Phone calls are another issue of contention. The department has a five-year contract with MCI for inmate phone service. Under the terms of the service, inmates can only make collect calls and a $3 surcharge is levied for each call.

Efforts to get the company to charge the same rates that apply on the outside have not succeeded. And although the contract expires in December, inmate advocates speculate it will be renewed because MCI does not plan to charge for the new program of monitoring and recording inmate phone calls.

The high phone rates, coupled with the plan to record calls and other new measures, will further alienate inmates and isolate them from their families, said Jean Auldridge, director of the Virginia chapter of Citizens United for the Rehabilitation of Errants.

``Monitoring the calls will make people less free to talk about personal problems and work out solutions.
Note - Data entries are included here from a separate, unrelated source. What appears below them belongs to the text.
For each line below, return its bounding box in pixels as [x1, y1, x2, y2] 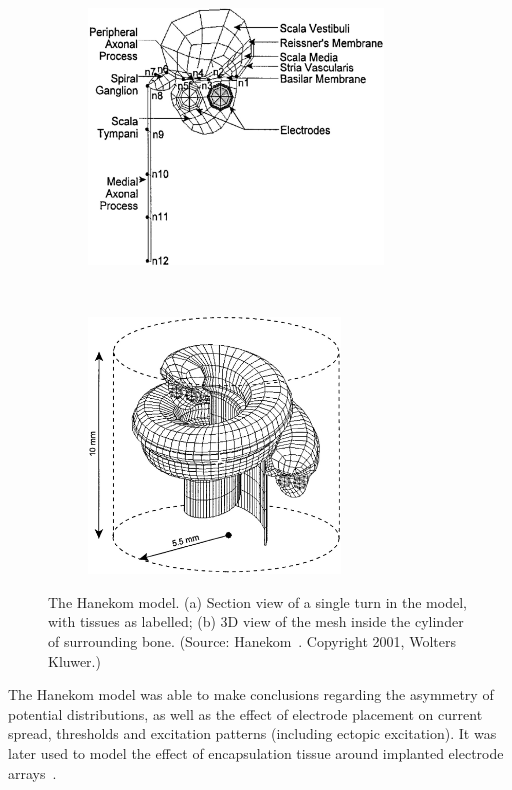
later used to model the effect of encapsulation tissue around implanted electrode [8, 742, 504, 763]
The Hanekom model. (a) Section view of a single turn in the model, [48, 591, 467, 612]
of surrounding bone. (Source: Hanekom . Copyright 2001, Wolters [48, 630, 456, 651]
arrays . [8, 762, 57, 783]
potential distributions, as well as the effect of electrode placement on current [8, 703, 483, 724]
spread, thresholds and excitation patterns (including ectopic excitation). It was [8, 723, 497, 744]
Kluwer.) [48, 650, 101, 671]
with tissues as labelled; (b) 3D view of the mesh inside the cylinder [48, 611, 464, 632]
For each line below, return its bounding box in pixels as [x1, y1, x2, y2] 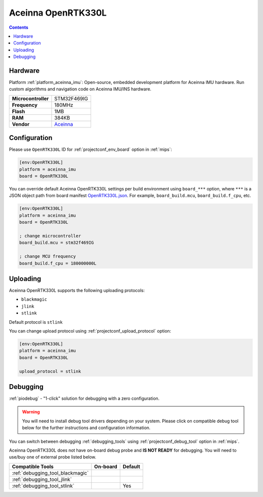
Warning [22, 409, 40, 415]
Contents [9, 24, 29, 30]
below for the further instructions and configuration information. [22, 425, 150, 431]
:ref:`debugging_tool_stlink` [12, 482, 75, 489]
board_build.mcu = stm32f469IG [19, 240, 94, 246]
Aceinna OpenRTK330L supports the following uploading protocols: [9, 288, 145, 293]
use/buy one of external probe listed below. [9, 454, 96, 460]
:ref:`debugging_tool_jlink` [12, 476, 72, 483]
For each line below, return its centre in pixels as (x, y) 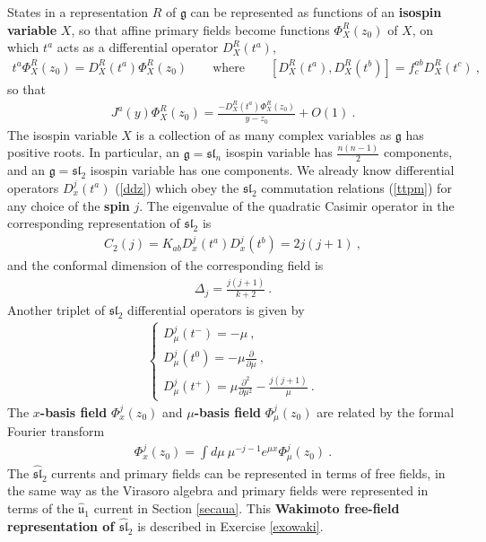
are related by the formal (386, 411)
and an (26, 170)
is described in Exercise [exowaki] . (230, 525)
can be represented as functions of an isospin (316, 12)
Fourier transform (56, 431)
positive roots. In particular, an (94, 152)
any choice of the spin (69, 205)
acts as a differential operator (138, 47)
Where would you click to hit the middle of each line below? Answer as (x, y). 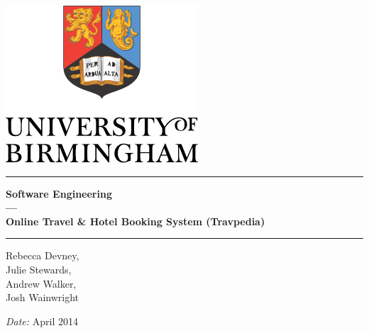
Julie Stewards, (39, 269)
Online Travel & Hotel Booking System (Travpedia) (136, 221)
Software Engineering (59, 193)
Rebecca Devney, (43, 255)
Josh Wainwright (42, 297)
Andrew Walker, (41, 283)
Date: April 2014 (42, 321)
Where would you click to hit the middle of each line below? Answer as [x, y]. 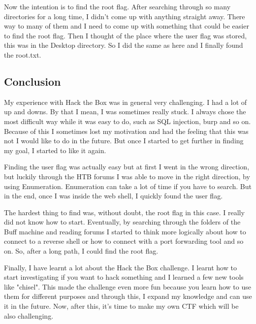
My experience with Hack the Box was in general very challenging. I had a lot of [126, 102]
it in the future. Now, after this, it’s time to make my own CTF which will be [121, 306]
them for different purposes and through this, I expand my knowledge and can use [128, 296]
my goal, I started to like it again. [55, 150]
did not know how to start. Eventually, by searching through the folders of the [122, 222]
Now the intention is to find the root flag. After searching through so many [117, 6]
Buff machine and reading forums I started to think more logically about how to [125, 231]
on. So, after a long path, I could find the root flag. [81, 251]
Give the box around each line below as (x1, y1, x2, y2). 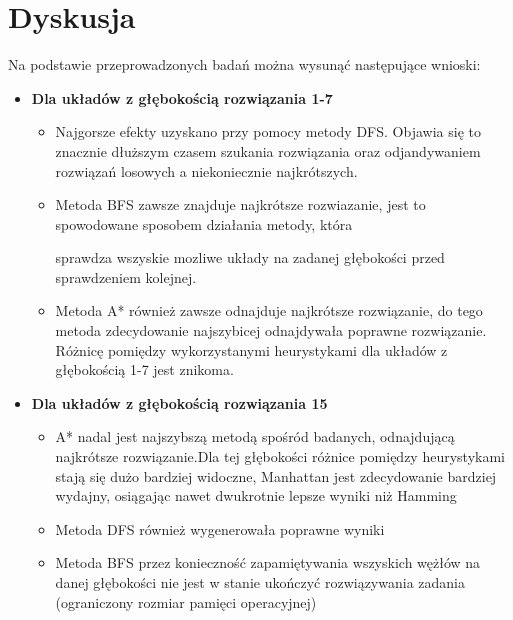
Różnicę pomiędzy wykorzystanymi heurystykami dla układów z (55, 339, 448, 360)
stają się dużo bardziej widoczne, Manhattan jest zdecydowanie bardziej (55, 465, 497, 486)
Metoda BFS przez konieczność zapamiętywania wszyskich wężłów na (55, 552, 481, 573)
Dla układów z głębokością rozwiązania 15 (31, 392, 328, 413)
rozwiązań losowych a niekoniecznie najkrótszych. (55, 160, 358, 181)
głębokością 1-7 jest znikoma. (55, 359, 234, 380)
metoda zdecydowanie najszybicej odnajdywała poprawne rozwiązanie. (55, 320, 487, 341)
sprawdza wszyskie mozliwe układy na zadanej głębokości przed (55, 247, 445, 268)
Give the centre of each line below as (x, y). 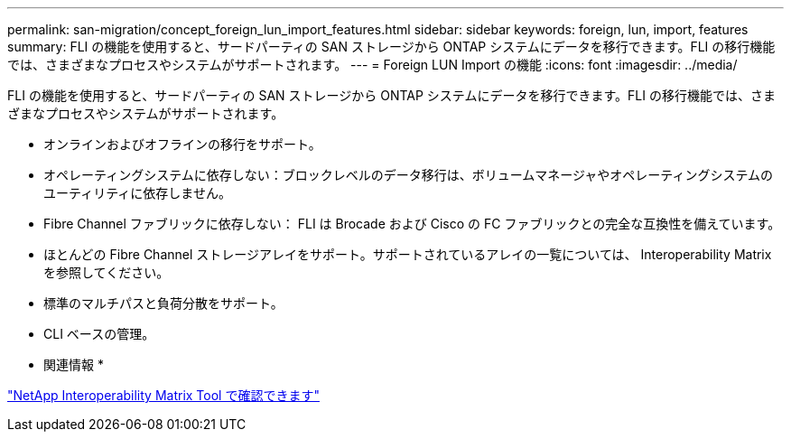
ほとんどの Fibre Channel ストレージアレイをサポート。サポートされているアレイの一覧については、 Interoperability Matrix (408, 254)
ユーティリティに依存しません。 (137, 193)
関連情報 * (74, 364)
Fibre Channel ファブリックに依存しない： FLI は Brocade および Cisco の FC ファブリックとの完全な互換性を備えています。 (412, 224)
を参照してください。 (107, 272)
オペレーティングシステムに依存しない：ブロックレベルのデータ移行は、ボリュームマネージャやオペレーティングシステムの (409, 175)
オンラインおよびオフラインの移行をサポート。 (182, 144)
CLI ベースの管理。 (99, 334)
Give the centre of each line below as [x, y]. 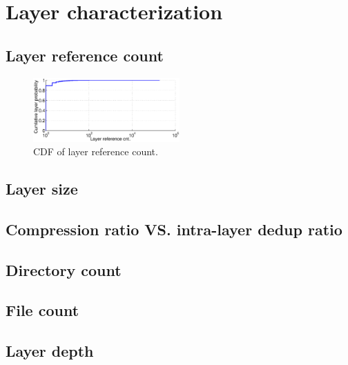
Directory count [64, 269]
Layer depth [50, 351]
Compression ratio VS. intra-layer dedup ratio [174, 229]
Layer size [42, 189]
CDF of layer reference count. [96, 151]
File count [42, 310]
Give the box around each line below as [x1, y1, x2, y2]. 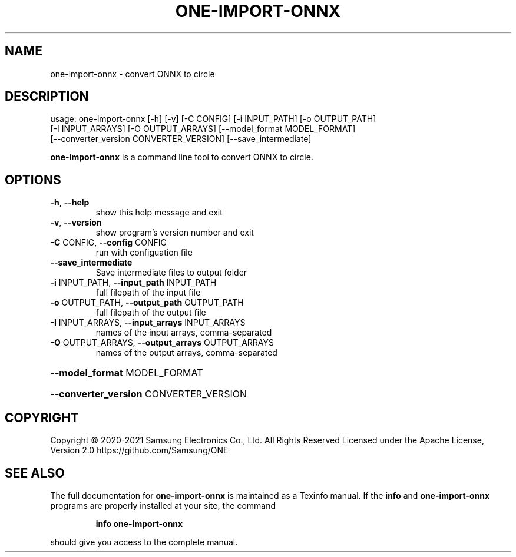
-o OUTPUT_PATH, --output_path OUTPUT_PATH [50, 297, 244, 308]
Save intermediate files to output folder [95, 267, 247, 278]
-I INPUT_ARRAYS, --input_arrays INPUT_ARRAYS [50, 317, 246, 328]
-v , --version [50, 217, 102, 228]
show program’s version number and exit [95, 227, 254, 238]
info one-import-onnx [95, 518, 183, 529]
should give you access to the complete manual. [50, 536, 238, 547]
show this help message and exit [95, 207, 223, 218]
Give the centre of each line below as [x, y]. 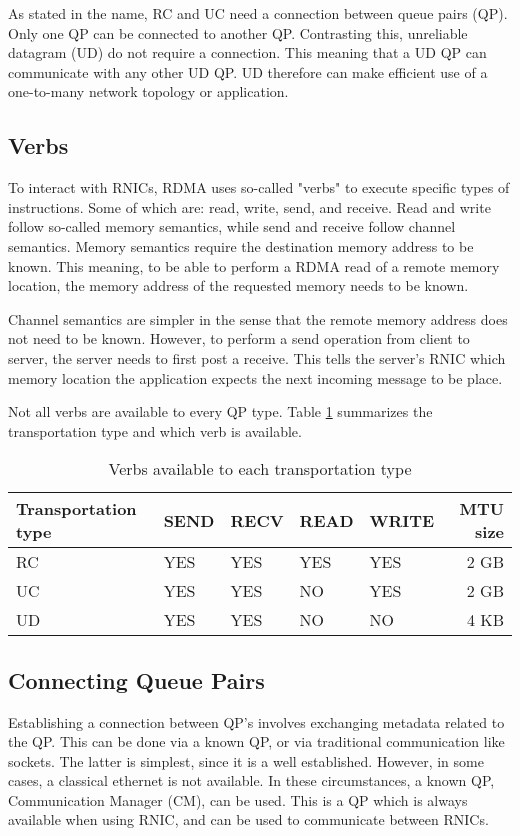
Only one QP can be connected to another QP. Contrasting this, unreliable [238, 32]
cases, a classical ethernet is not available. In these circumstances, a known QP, [251, 780]
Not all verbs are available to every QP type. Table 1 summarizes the [220, 411]
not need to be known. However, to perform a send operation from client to [239, 338]
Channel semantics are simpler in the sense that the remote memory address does [258, 318]
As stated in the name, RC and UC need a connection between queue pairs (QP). [258, 13]
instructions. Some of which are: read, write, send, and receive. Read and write [249, 206]
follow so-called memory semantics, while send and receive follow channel [232, 226]
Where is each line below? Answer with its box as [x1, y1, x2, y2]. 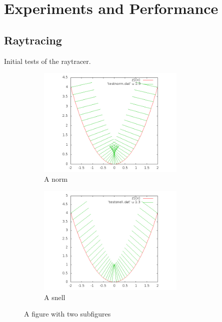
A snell [44, 292, 65, 302]
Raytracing [4, 32, 62, 47]
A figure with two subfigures [24, 309, 111, 319]
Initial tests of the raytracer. [4, 55, 91, 66]
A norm [44, 174, 68, 184]
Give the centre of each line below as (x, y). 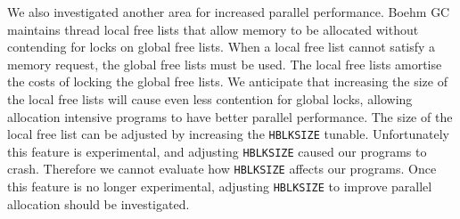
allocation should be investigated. (99, 203)
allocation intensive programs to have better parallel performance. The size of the (230, 116)
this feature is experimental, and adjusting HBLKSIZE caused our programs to (217, 151)
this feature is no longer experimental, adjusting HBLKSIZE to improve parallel (220, 187)
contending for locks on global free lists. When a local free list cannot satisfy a (222, 47)
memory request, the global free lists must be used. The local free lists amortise (225, 64)
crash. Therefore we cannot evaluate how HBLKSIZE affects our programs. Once (222, 169)
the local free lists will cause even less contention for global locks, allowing (210, 98)
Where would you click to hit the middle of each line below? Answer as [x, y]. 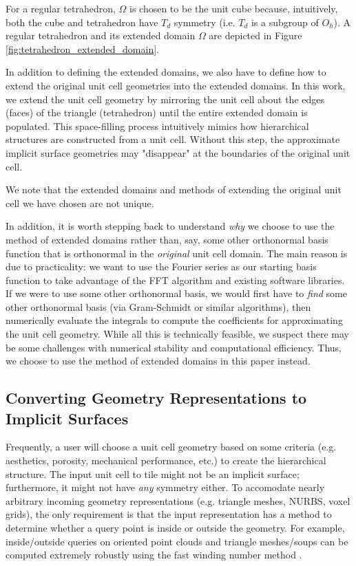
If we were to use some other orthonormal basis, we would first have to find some [176, 293]
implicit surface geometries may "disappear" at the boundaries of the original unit [178, 152]
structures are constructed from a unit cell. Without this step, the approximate [173, 139]
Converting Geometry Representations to [156, 398]
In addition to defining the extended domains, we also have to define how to [166, 72]
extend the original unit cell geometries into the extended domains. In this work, [176, 85]
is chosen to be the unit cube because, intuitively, [234, 8]
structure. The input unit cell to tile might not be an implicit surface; [153, 474]
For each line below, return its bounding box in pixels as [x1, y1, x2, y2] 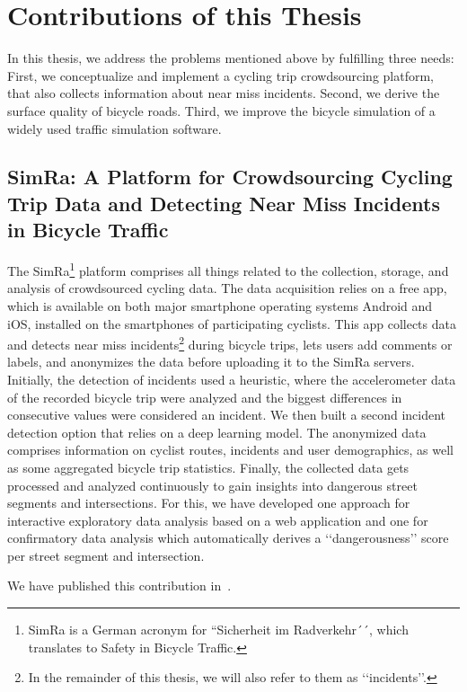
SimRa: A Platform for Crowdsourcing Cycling [7, 163, 453, 191]
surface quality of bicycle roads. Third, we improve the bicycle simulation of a [7, 101, 436, 120]
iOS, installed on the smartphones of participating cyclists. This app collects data [7, 314, 456, 333]
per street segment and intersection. [7, 546, 205, 564]
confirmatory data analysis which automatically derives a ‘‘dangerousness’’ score [7, 528, 449, 547]
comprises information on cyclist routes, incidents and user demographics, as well [7, 440, 454, 459]
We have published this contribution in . [7, 576, 232, 595]
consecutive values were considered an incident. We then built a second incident [7, 405, 446, 424]
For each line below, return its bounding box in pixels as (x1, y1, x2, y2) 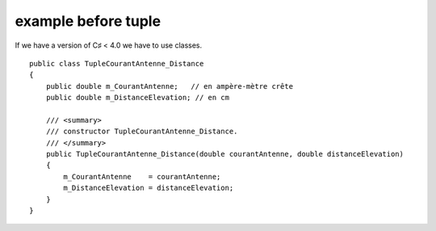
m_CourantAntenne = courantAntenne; (63, 172, 221, 181)
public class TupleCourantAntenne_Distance (29, 59, 204, 68)
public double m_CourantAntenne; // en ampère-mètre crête (45, 82, 294, 90)
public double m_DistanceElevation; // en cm (45, 93, 230, 103)
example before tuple (15, 12, 161, 30)
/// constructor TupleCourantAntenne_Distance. (45, 127, 238, 136)
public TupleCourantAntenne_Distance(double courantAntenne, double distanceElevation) (45, 149, 404, 159)
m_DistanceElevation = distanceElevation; (63, 183, 234, 193)
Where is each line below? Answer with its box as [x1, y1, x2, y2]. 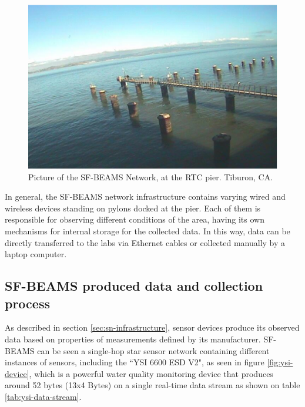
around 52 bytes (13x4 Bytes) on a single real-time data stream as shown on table [5, 379, 300, 391]
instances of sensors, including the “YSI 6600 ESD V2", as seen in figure [5, 356, 264, 368]
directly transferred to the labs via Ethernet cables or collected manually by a [5, 236, 286, 248]
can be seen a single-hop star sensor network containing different [37, 344, 270, 356]
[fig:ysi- [267, 356, 293, 368]
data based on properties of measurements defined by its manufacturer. [5, 333, 261, 345]
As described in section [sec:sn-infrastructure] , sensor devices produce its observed [5, 321, 300, 334]
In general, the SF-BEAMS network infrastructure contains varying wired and [5, 190, 286, 203]
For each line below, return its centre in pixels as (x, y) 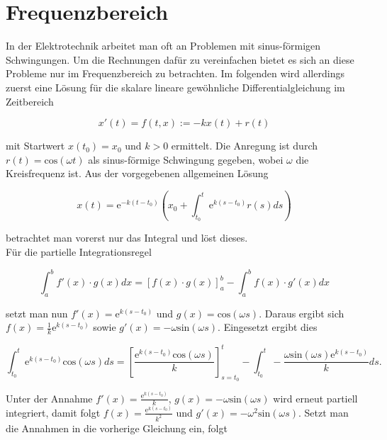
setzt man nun (37, 313)
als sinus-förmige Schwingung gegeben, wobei (186, 159)
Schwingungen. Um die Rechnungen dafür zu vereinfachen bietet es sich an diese (180, 59)
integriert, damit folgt (53, 412)
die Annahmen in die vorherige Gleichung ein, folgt (117, 428)
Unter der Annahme (49, 398)
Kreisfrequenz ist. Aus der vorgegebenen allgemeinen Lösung (137, 173)
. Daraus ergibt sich (302, 313)
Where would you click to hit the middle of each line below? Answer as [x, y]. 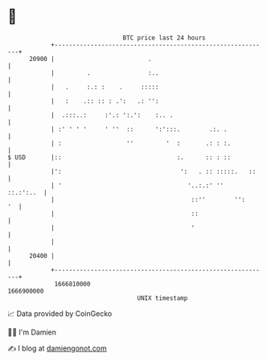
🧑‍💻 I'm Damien [32, 332]
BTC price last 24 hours [164, 38]
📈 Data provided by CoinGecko [60, 314]
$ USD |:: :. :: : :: [119, 157]
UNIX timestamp [162, 298]
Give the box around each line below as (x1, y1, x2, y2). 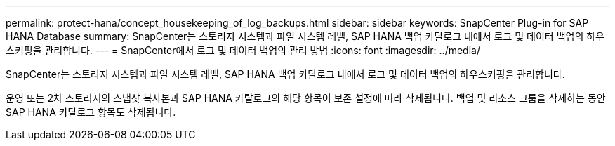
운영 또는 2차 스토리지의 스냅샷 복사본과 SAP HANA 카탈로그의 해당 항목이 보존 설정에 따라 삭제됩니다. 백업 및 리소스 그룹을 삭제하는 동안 (6, 92, 606, 104)
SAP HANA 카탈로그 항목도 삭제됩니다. (6, 106, 176, 118)
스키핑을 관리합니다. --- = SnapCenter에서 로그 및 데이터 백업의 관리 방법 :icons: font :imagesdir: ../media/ (6, 44, 480, 56)
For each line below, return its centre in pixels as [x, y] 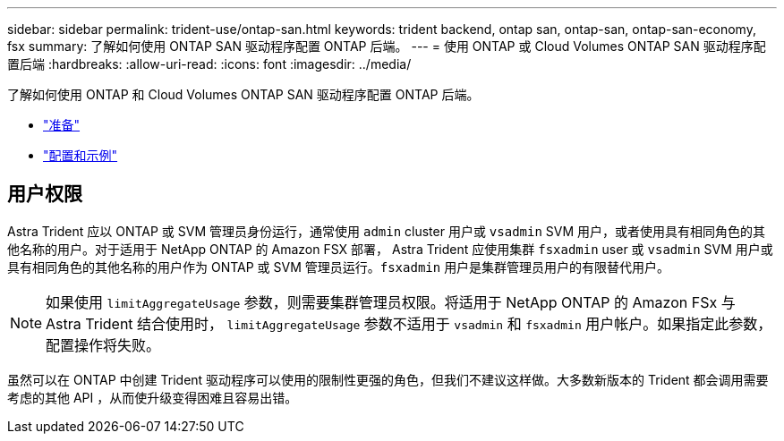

They're discouraging conversation. . . . It's an ongoing process of cutting them off and I can't help but think it's intentional,'' Auldridge said.

``To me, doing time is bad enough,'' said an inmate at the Powhatan Correctional Center. ``As long as we're not in here killing each other, there's really no reason for all these new deprivations.'' ILLUSTRATION: PRISON RULES

New policies in place:

Prisoners charged for medical and dental care

Prisoners' money confiscated to collect court costs and fines

Visitation in some facilities restricted to eight hours a month.

Policy to be implemented in the future:

All non-legal inmate phone calls monitored and recorded.

Under consideration:

Eight-hour limits on visits in all facilities.

Criminal background checks on inmates' visitors.